# 数据预处理（json2xlsx）

In [2]:
import os
import json
from datetime import datetime


def merge_json_files(keyword, dir_path, output_path_prefix):
    """
    合并目录下某关键词相关的 JSON 文件，分别合并主 JSON、评论和用户信息。
    
    :param keyword: 关键词，例如 'liziqi' 或 'black-myth'
    :param dir_path: 输入目录路径
    :param output_path_prefix: 输出文件路径前缀，例如 './new_tweets/liziqi_merged'
    """
    # 筛选出与关键词相关的文件
    keyword_files = [f for f in os.listdir(dir_path) if f.startswith(keyword)]
    main_files = sorted([f for f in keyword_files if "_comments" not in f and "_user_info" not in f])
    comment_files = sorted([f for f in keyword_files if "_comments" in f])
    user_info_files = sorted([f for f in keyword_files if "_user_info" in f])

    # 合并 JSON 数据
    merged_main_data = []  # 用列表存储主数据
    merged_comment_data = {}
    merged_user_info_data = []

    # 合并主文件
    for file in main_files:
        file_path = os.path.join(dir_path, file)
        with open(file_path, "r", encoding="utf-8") as f:
            data = json.load(f)
            # 将所有 Tweet 数据合并到列表中
            merged_main_data.extend(data.values())

    # 合并评论文件
    for file in comment_files:
        file_path = os.path.join(dir_path, file)
        with open(file_path, "r", encoding="utf-8") as f:
            data = json.load(f)
            merged_comment_data.update(data)

    # 合并用户信息文件
    for file in user_info_files:
        file_path = os.path.join(dir_path, file)
        with open(file_path, "r", encoding="utf-8") as f:
            data = json.load(f)
            merged_user_info_data.extend(data)

    # 推断起始和终止日期
    def extract_date_range(files):
        dates = []
        for filename in files:
            parts = filename.split("_")
            if len(parts) >= 3:
                try:
                    dates.append(parts[1])
                    dates.append(parts[2].split(".")[0])
                except IndexError:
                    pass
        dates = sorted(set(datetime.strptime(d, "%Y-%m-%d") for d in dates))
        return dates[0].strftime("%Y-%m-%d"), dates[-1].strftime("%Y-%m-%d")

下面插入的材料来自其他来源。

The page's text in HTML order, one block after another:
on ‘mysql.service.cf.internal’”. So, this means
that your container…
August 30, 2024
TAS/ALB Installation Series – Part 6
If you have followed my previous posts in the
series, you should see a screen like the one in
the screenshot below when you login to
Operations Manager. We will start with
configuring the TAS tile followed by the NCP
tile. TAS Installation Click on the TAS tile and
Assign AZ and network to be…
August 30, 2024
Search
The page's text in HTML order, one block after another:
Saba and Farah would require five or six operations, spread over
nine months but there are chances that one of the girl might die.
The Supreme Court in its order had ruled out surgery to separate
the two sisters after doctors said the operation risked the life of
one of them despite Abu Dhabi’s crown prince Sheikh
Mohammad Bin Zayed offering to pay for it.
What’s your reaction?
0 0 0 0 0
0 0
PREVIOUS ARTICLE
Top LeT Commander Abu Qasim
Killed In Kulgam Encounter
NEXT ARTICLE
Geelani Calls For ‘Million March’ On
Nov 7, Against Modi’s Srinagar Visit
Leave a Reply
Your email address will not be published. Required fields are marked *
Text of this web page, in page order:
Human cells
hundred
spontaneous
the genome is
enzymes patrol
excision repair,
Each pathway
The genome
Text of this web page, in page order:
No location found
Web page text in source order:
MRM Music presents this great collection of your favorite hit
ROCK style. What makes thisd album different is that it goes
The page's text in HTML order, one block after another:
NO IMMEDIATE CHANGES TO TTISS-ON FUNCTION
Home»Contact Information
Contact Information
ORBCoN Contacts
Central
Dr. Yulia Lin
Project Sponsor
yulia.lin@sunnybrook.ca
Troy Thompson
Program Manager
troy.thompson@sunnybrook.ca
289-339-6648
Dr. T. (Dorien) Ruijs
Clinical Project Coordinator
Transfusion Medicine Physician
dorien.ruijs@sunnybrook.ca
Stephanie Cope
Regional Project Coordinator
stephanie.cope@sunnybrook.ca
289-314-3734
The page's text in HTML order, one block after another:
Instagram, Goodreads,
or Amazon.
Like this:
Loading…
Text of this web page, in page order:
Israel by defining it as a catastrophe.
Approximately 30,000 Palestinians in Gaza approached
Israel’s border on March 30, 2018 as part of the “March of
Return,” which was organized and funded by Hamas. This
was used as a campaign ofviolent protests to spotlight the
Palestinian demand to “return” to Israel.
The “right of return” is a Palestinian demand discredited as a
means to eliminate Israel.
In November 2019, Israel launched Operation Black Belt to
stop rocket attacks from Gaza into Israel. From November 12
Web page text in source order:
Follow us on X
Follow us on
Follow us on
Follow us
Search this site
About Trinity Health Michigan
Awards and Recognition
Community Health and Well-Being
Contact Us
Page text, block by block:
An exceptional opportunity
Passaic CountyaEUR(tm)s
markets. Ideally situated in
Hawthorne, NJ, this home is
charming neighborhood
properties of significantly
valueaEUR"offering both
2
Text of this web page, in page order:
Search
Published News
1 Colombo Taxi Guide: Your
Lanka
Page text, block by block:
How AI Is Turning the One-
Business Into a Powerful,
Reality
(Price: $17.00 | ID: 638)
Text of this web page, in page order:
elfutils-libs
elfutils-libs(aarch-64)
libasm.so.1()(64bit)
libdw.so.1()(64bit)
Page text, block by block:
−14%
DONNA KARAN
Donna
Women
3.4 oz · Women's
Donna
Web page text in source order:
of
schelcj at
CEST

    start_date, end_date = extract_date_range(main_files)

    # 输出文件路径
    main_output_path = f"{output_path_prefix}_{start_date}_{end_date}.json"
    comments_output_path = f"{output_path_prefix}_{start_date}_{end_date}_comments.json"
    user_info_output_path = f"{output_path_prefix}_{start_date}_{end_date}_user_info.json"

    # 写入文件
    with open(main_output_path, "w", encoding="utf-8") as f:
        json.dump(merged_main_data, f, ensure_ascii=False, indent=4)
    print(f"Main data saved to {main_output_path}")

    with open(comments_output_path, "w", encoding="utf-8") as f:
        json.dump(merged_comment_data, f, ensure_ascii=False, indent=4)
    print(f"Comments saved to {comments_output_path}")

    with open(user_info_output_path, "w", encoding="utf-8") as f:
        json.dump(merged_user_info_data, f, ensure_ascii=False, indent=4)
    print(f"User info saved to {user_info_output_path}")


# 使用示例
dir_path = "./new_tweets"
# merge_json_files("liziqi", dir_path, "./new_tweets/liziqi")
merge_json_files("black-myth", dir_path, "./new_tweets/black-myth")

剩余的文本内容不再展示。